Escalating Russian aggression and LNG supply shortfalls, exacerbated by outages in the U.S. and Australia, have put the pressure back on international gas markets and sent prices in Europe and Asia back toward their winter highs. Around the world, high prices have pushed some end users out of the LNG market and spurred on the global, cross-commodity energy shortage that has had utilities and governments scrambling, sometimes unsuccessfully, to keep the power on. The European Union (EU) is pushing its members to reduce gas consumption by 15% through winter and parts of Europe face austerity measures. Some European countries are turning back to coal generation as the continent prepares for the prospect of a winter with less — or potentially even no — Russian gas. In today’s RBN blog, we look at where things stand in the international gas market and the ramifications for the winter ahead and beyond.

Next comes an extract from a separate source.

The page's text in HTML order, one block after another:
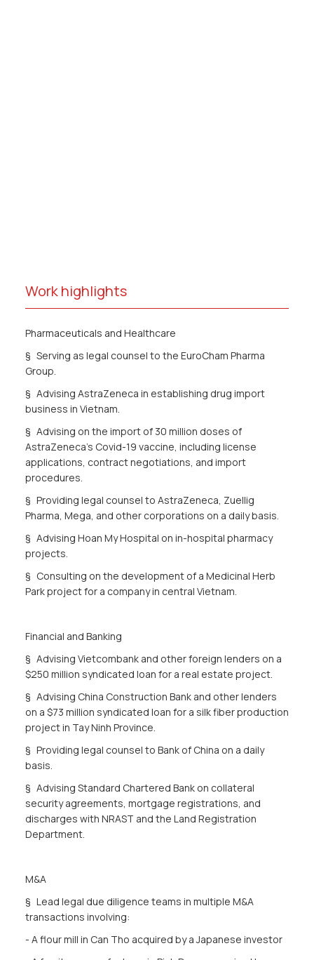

Pressure has been building in the global gas market for some time. There have been some lulls and intermittent periods when the pressure has backed off and prices slipped, but the market has been tight and fundamentally bullish since fall 2020. Since the market recovered from its COVID-induced low point in summer 2020, overall gas and especially LNG supplies have struggled to keep pace with demand, even with U.S. LNG export capacity additions of about 2 Bcf/d since fall 2020 and an increase of 4.5% in global LNG trade in 2021, according to the International Gas Union (IGU). The market has seen a perfect storm of weather events, high global demand, low renewable output in key regions and, of course, a war that has pitted the largest gas supplier to Europe against the Western world, sending global gas prices repeatedly to all-time highs and upending the historical pecking order for prices. Over the years, Europe has increased its reliance on Russian gas, even as the U.S. and even some countries within Europe cautioned that Putin could use it against them, and tensions over gas supplies began well before Russia’s invasion of Ukraine. And while Russia has long denied doing any such thing, it is difficult to see how the curtailments, slowdowns and shut-offs are not politically motivated. Russia's state-owned Gazprom warned Monday that flows on the Nord Stream 1 pipeline to Germany would be cut to 20% of the pipe’s capacity (from 40%), effective Wednesday –– it blamed sanctions-related trouble with a turbine (more on this in a moment).

Storage and Pricing

Russian gas exports to Europe were well below seasonal norms in the spring and summer of 2021 and LNG imports sagged as U.S. exports went mostly to Asia and Latin America. With low levels of LNG and piped imports from Russia, Europe struggled to refill its depleted storage inventories (see It’s Too Late) and, as a result, inventory levels in 2021 (navy-blue line, Figure 1) began withdrawal season at their lowest in over a decade.